Además de la 3, dejo atrás la sala de espera 6, la 4, la 7 y la 12; las salas de espera 1 y 2, —Pediatría—, contiguas, separadas por una mampara móvil, la sala de espera 14, —Rayos—, y las 15.1 y 15.2, —Maxilofacial—. ¿Por qué recibe una misma sala dos números con esa división tan precaria? ¿Qué es lo constitutivo de una sala? ¿Cuál es la condición mínima para llamar a algo «sala»? Esa ausencia de consistencia material y de solidez me parecía injustificable. Qué fragilidad tan detestable. El mero hecho de nombrar no puede otorgar existencia a aquello que carece de ella, hace falta algo más. Por lo menos que el elemento de división se erija ahí fijo, que al menos aparente algo de estabilidad, aunque siga siendo endeble. ¿Qué necesidad, por otro lado, hay de diferenciar dos salas que comparten el mismo espacio? ¿No es una sala una delimitación clara, concisa y estable de un espacio determinado y no otro? ¿Se puede hablar del espacio antes de ser cercado como sala? En este lugar, es del todo inútil intentar reconstruir un mínimo orden que ya ha escapado a una primera intuición.

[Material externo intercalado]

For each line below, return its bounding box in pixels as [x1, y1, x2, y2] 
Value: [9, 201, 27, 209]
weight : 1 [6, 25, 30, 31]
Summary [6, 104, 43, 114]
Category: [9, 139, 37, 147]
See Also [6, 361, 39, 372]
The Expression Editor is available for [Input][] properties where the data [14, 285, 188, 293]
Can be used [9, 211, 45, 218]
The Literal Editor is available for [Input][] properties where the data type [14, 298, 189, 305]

Venga… ¿No hay nadie a quien pueda preguntar?, ¿un plano?, ¿una indicación?... Algo, lo que sea.

El cortisol y el glucagón disparados, seguro; espero que no me hagan análisis porque saldrán alterados. Tras cada pasillo asoma otro, todos vestidos de recta final. Traje zapatillas, ¡gran acierto! No he visto cartel que lo prohíba, pero algo me dice que correr dentro de este edificio es de lo más herético; creo que tan solo una carcajada sería peor. Que suponga más esfuerzo no correr a máxima velocidad cuando se quiere que efectivamente hacerlo es una de las mayores absurdidades del aparato locomotor o de cualquier otro. Ese fenómeno antieconómico me asquea. Como no correr cuando se quiere y nada dicta que no se pueda, además llevando zapatillas. Más aún, como llegar pronto a la cita para, aun así, tener la necesidad de correr.

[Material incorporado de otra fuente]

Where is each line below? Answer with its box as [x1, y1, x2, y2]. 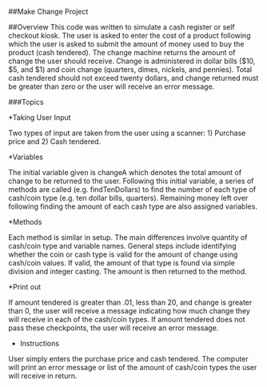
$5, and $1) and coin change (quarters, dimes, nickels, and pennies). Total [8, 65, 253, 74]
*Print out [8, 282, 42, 291]
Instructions [19, 339, 60, 348]
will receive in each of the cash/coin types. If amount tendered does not [8, 315, 245, 324]
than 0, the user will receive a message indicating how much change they [8, 306, 250, 315]
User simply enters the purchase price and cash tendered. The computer [8, 354, 249, 363]
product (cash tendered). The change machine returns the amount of [8, 48, 236, 57]
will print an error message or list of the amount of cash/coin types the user [8, 363, 257, 372]

¡Un cartel! «Salas de espera 14-22» con una flecha a la izquierda. «Salas de espera 8-10»… Vale, hacia la derecha.

Ahí estaba, allí estuvo siempre, en medio de un pasillo, un oasis entre puertas cerradas. Un cartel colgado del techo anuncia la tierra prometida. Hay paraísos que descritos suenan decepcionantes. Bacanales inconcebibles, harenes espectaculares, banquetes, héroes reunidos en torno a unas jarras de cerveza… todo eso seduce más que una simple sala. Imágenes que la industria publicitaria ha sabido adaptar desde las religiones ancestrales a la venta de champús. Sin embargo, la desmesura de la promesa es tal que inevitablemente uno acaba por sentir cierta decepción («aumentar los deseos hasta lo insoportable y a la vez hacer la satisfacción cada vez más difícil: ese era el principio en el que se basaba la sociedad occidental», leí una vez no recuerdo dónde). Y hay champús realmente buenos; ellos no tienen la menor culpa.